=== Task statement ===
Beginning at the line containing "Obermusikmeister", repeat each line below exactly up to and including the line containing "need for your shower.". Do not repeat the pictures.
(Task material begins)
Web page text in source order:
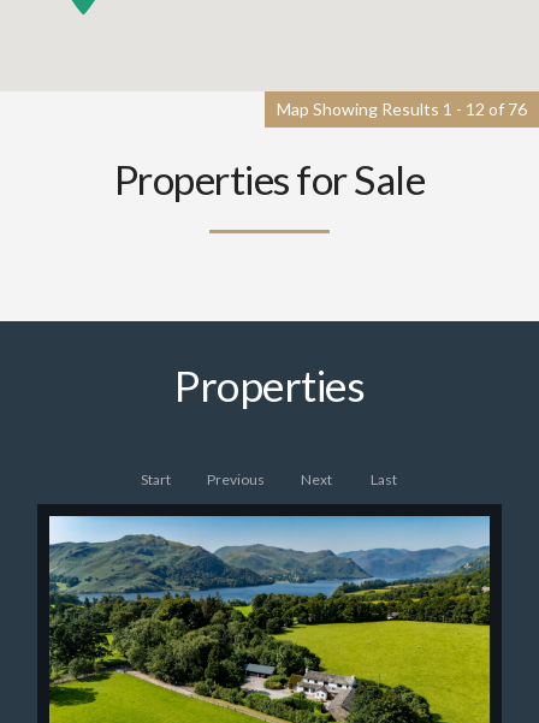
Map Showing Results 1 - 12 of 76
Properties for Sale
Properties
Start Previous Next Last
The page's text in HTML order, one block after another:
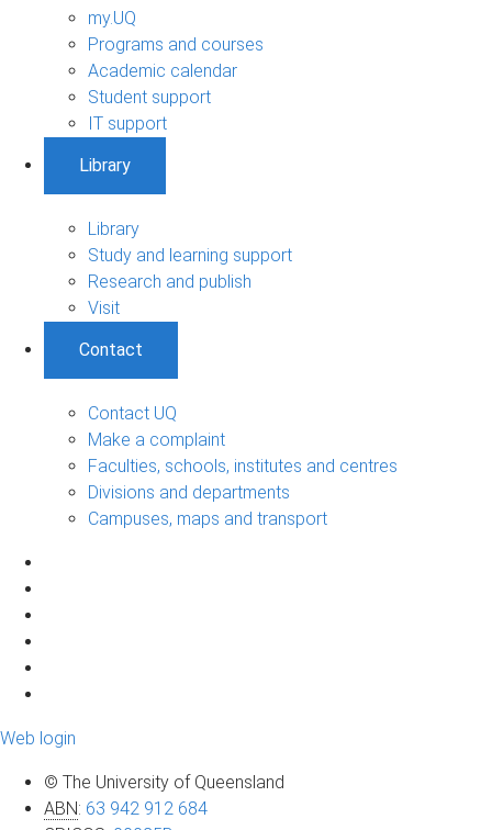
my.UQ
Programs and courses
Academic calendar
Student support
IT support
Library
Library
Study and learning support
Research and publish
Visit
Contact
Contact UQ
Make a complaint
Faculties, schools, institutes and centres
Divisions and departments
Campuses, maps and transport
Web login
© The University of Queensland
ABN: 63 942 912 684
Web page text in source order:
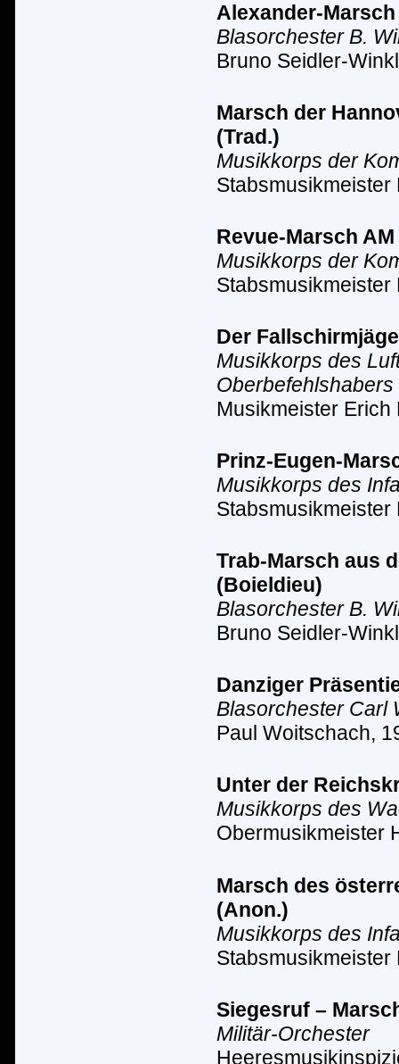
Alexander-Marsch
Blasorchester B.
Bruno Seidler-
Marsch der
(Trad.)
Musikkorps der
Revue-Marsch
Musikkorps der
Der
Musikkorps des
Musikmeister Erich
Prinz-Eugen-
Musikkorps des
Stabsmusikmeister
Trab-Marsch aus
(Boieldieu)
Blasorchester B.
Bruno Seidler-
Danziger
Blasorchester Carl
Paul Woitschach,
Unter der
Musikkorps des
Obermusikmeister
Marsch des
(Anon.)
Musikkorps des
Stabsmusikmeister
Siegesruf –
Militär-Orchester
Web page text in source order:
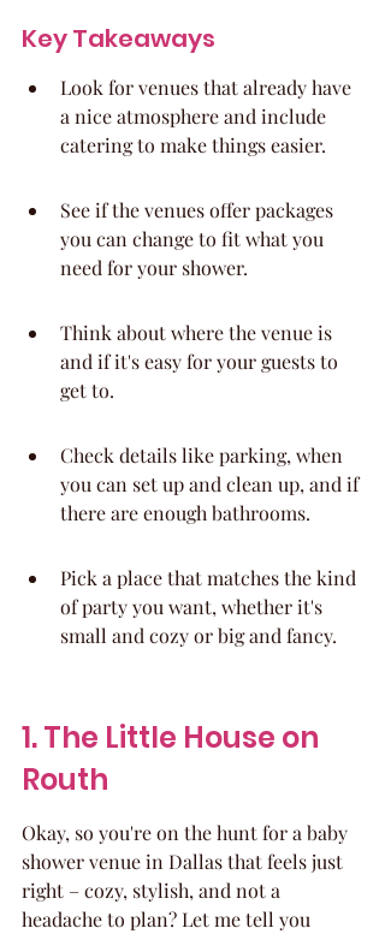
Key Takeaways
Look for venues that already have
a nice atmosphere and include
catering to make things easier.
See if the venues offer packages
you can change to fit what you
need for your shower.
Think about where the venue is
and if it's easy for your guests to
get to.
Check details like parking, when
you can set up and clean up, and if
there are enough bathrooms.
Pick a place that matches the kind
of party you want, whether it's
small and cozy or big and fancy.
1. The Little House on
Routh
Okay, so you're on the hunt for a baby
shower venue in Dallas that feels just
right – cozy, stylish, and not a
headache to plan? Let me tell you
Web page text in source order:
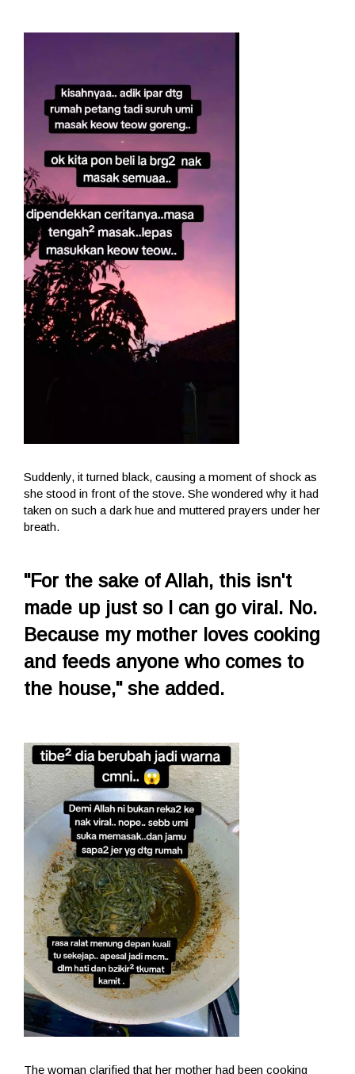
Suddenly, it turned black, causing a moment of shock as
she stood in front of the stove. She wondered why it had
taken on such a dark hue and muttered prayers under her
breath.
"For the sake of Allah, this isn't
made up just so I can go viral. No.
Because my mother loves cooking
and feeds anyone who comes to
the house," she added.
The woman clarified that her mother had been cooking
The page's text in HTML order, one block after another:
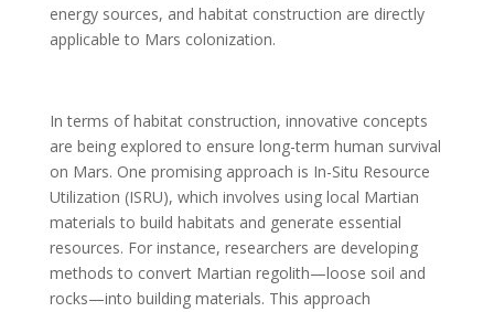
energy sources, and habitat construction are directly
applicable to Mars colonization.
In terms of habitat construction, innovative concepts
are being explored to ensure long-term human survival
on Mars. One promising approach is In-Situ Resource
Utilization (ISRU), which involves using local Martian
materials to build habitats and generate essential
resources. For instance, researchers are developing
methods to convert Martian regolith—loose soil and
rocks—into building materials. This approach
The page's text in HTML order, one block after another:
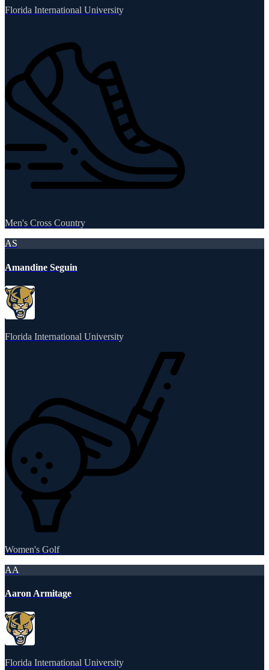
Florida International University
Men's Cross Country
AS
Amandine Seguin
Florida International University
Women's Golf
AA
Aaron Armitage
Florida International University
(Task material ends)
=== Exercise answer ===
Obermusikmeister
Marsch des
(Anon.)
Musikkorps des
Stabsmusikmeister
Siegesruf –
Militär-Orchester
Web page text in source order:
Key Takeaways
Look for venues that already have
a nice atmosphere and include
catering to make things easier.
See if the venues offer packages
you can change to fit what you
need for your shower.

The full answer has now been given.